Cinq larfouillets, te dis-je. Assez ! N’en jetez plus. L’affreuse senteur de la mort nous chasse. Elle a été vaillante, la Valérie. Chapeau ! Moi, je récupère mes valoches, qu’au moins je soustraye mes loques à ces puanteurs putrides. En route !
Re-cérémonie de la carte et de la clé. Dans l’intervalle, une nouvelle préposée a remplacé la précédente. Plus amène, plus jolie, mieux roulée. L’échange se fait dans l’automatisme. Elle nous regarde avec envie, biscotte nos hardes. Valérie surtout l’impressionne.
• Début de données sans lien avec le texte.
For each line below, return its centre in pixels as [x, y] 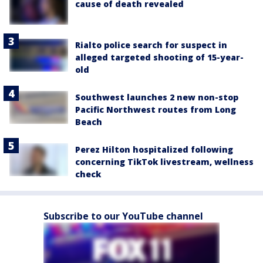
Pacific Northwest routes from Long [156, 109]
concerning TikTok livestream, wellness [164, 161]
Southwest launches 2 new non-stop [157, 97]
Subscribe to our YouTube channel [123, 216]
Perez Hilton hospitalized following [154, 149]
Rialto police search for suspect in [151, 45]
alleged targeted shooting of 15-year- [159, 57]
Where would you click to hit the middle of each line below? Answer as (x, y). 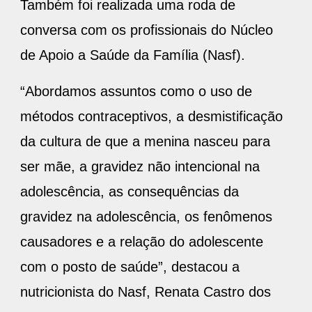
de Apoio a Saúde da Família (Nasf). (133, 55)
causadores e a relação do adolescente (142, 242)
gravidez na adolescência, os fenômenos (146, 217)
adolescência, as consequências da (130, 192)
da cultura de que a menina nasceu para (145, 142)
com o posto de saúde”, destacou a (130, 267)
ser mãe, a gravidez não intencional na (140, 167)
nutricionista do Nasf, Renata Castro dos (146, 292)
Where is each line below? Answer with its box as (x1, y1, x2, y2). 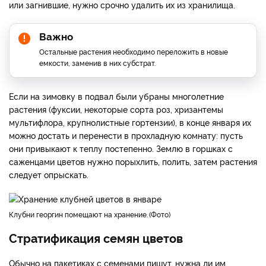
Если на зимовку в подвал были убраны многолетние (9, 90, 224, 102)
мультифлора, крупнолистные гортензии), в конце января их (9, 116, 251, 128)
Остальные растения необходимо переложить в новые (39, 46, 228, 56)
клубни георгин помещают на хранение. (14, 208, 148, 219)
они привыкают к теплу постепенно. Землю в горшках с (9, 142, 233, 154)
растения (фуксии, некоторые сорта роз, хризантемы (9, 103, 223, 115)
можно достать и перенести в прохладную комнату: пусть (9, 129, 243, 141)
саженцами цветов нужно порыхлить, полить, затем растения (9, 155, 257, 167)
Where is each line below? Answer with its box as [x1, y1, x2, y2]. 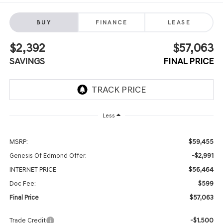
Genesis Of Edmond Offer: [9, 151, 87, 159]
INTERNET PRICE [9, 165, 56, 173]
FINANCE [96, 18, 127, 26]
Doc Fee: [9, 179, 36, 187]
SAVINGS [9, 55, 45, 67]
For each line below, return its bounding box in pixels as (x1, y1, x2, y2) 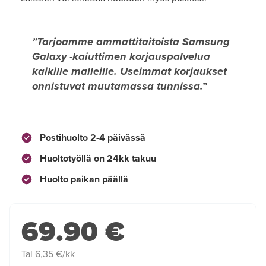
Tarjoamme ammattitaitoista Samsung (37, 34, 230, 48)
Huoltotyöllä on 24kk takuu (37, 152, 156, 164)
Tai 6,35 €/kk (21, 248, 75, 261)
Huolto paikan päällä (37, 173, 128, 185)
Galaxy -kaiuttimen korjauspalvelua (32, 49, 210, 63)
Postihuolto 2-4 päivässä (37, 131, 145, 144)
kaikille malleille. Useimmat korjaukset (32, 64, 227, 78)
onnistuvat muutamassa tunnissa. (32, 79, 202, 93)
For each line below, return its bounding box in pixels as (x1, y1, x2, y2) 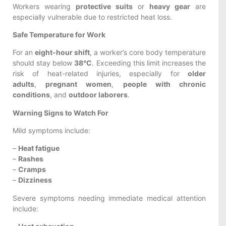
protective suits (76, 2, 133, 11)
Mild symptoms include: (13, 126, 90, 135)
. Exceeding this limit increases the (92, 59, 206, 68)
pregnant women (45, 80, 112, 89)
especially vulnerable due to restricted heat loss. (13, 12, 172, 21)
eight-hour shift (35, 48, 90, 57)
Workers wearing (13, 2, 76, 11)
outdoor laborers (69, 90, 128, 99)
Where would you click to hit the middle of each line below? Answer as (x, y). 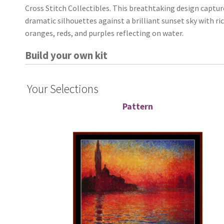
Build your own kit (66, 56)
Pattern (138, 107)
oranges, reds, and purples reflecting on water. (104, 33)
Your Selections (63, 89)
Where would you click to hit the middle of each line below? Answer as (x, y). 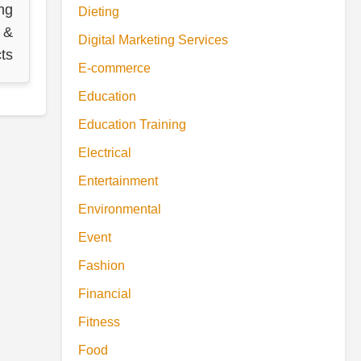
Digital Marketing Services (153, 40)
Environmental (120, 209)
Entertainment (118, 181)
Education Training (132, 124)
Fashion (102, 266)
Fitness (99, 322)
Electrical (105, 153)
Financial (105, 294)
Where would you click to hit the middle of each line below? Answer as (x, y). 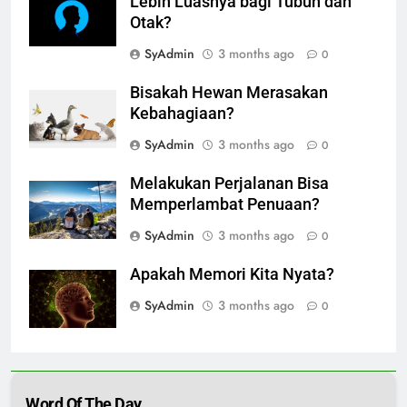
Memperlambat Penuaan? (225, 204)
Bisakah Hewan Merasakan (229, 92)
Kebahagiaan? (182, 113)
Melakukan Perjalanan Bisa (229, 183)
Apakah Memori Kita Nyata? (232, 274)

Les bonnes femmes, sous toutes les latitudes, tous les équateurs et les tropiques, tous les parallèles, les méridiens, les pôles, les points cardinaux (même quand ils sont en conclave), celles des villes ou des bourgades, des steppes de l’Asie Centrale ou de Central Park, des Champs-Zé, de Dizimieu-les-Tronches, de Pointe-à-Clown ou de Cap-Carnaval, toutes, architoutes, la nippe les obsède. Une jupaille, un chemisier, une babiolerie et les voici hypnotisées. Elles envient. Ont besoin. Plus elles sont blèches ou pauvres, tarderies irrémédiables, plus elles convoitent ardemment.
Les Russes, je vais te dire ma bien sincère façon de penser, ils ont la première armée du monde, le plus grand continent c’est le leur, ils baguenaudent autour de la Terre pendant des mois, vont virevolter dans les parages de la Lune pour glavioter sur la bannière étoilée qui tant les fait chier là-haut, mais leur point faible, c’est la lingerie féminine. Le jour qu’ils loqueront leurs bonnes femmes en Valisère, en 8 de Dim, en dessous vaporeux de chez Janet Reger (2 Beauchamp Pl. London SW 3), ce jour-là seulement, ils occuperont la vraie first place au box office des superpuissances, car c’est à la culotte de ses filles qu’on juge un pays.
Retour chez Valérie.
Un peu pâlotte, ma chère compagne. Elle en a pris un grand coup dans le portrait. Elle me paraît moins jolie. Ses lèvres se sont contractées, découvrant sa splendide denture. Ses yeux sont cernés. Ils brillent d’une fièvre qui s’appelle la trouille.
Elle se laisse choir dans un fauteuil.
— Que va-t-il se passer ? demande-t-elle.
— Le sais-je…
— On va découvrir la chose demain matin au plus tard et comme il s’agit de votre chambre…
— Si « on » avait voulu, elle serait déjà découverte. Car il s’agit d’une machination à laquelle le service de l’hôtel a fatalement participé.
Et je lui explique l’histoire de ma carte 5201 devenue la carte 6144.
— Alors pourquoi tarde-t-on à vous arrêter ?
— Je me le demande.
On se tait un peu. Et tout à coup, je m’aperçois de tu sais quoi ? Elle pleure. Parfaitement, de grosses belles larmes dégoulinent sur ses joues et pleuvent sur son chemisier de soie. Chagrin silencieux. Meurtrissure de l’âme.
— Valérie, chuchoté-je en m’agenouillant devant elle et en lui prenant les mains (faut faire vite parce que son nom n’a que trois syllabes).